**How to complete this task:**
Print only what runs from the line that includes "then 10mm, lực kéo 4N (11, 50, 102, 60)" to the end of the listing, word for word, and do not include any pictures.

** Opening Records for the exercise block **

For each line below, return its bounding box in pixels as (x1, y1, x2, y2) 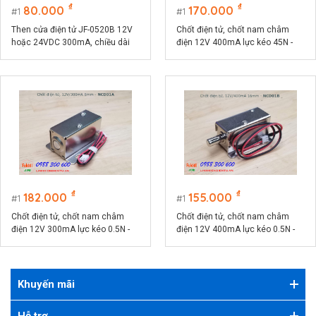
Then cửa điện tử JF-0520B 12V (11, 25, 133, 35)
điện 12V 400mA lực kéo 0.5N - (176, 224, 295, 234)
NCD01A (11, 237, 44, 247)
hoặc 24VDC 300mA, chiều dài (11, 37, 130, 47)
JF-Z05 (176, 50, 203, 60)
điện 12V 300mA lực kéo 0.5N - (11, 224, 130, 234)
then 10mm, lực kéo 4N (11, 50, 102, 60)
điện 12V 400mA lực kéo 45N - (176, 37, 293, 47)
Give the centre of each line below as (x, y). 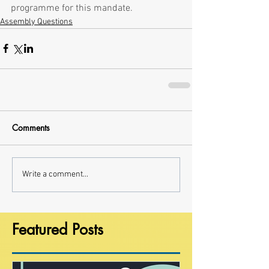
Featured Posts (58, 229)
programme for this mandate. (72, 8)
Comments (31, 127)
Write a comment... (55, 175)
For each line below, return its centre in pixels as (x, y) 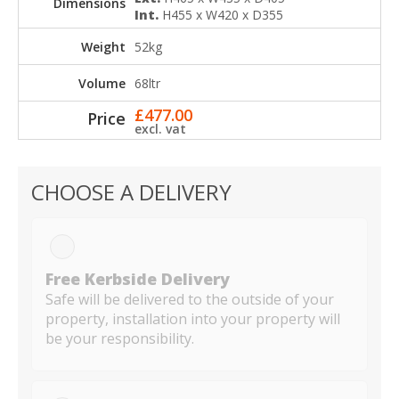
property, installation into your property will (193, 319)
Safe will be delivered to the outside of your (190, 300)
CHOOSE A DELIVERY (131, 192)
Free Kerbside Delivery (138, 279)
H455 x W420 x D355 (223, 15)
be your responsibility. (120, 339)
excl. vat (160, 129)
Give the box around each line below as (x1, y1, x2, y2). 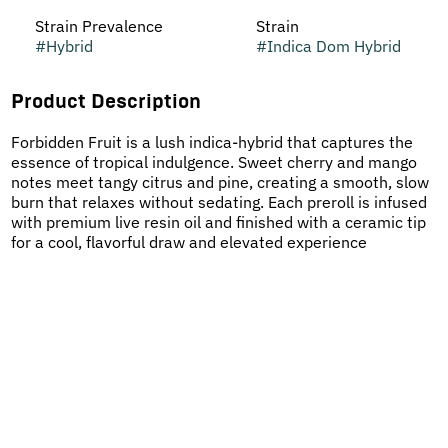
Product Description (10, 92, 201, 112)
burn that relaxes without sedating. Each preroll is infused (10, 192, 427, 212)
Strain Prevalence (34, 16, 163, 36)
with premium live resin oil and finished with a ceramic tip (10, 212, 426, 232)
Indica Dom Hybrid (266, 36, 401, 56)
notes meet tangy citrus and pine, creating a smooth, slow (10, 172, 429, 192)
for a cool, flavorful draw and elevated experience (10, 232, 367, 252)
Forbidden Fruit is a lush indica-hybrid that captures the (10, 132, 413, 152)

** Closing Records for the exercise block **

**Response area:**
then 10mm, lực kéo 4N (11, 50, 102, 60)
điện 12V 400mA lực kéo 45N - (176, 37, 293, 47)
Give the centre of each line below as (x, y). 
Featured Posts (58, 229)
programme for this mandate. (72, 8)
Comments (31, 127)
Write a comment... (55, 175)
For each line below, return its centre in pixels as (x, y) 
property, installation into your property will (193, 319)
Safe will be delivered to the outside of your (190, 300)
CHOOSE A DELIVERY (131, 192)
Free Kerbside Delivery (138, 279)
H455 x W420 x D355 (223, 15)
be your responsibility. (120, 339)
excl. vat (160, 129)
Give the box around each line below as (x1, y1, x2, y2). 
Product Description (10, 92, 201, 112)
burn that relaxes without sedating. Each preroll is infused (10, 192, 427, 212)
Strain Prevalence (34, 16, 163, 36)
with premium live resin oil and finished with a ceramic tip (10, 212, 426, 232)
Indica Dom Hybrid (266, 36, 401, 56)
notes meet tangy citrus and pine, creating a smooth, slow (10, 172, 429, 192)
for a cool, flavorful draw and elevated experience (10, 232, 367, 252)
Forbidden Fruit is a lush indica-hybrid that captures the (10, 132, 413, 152)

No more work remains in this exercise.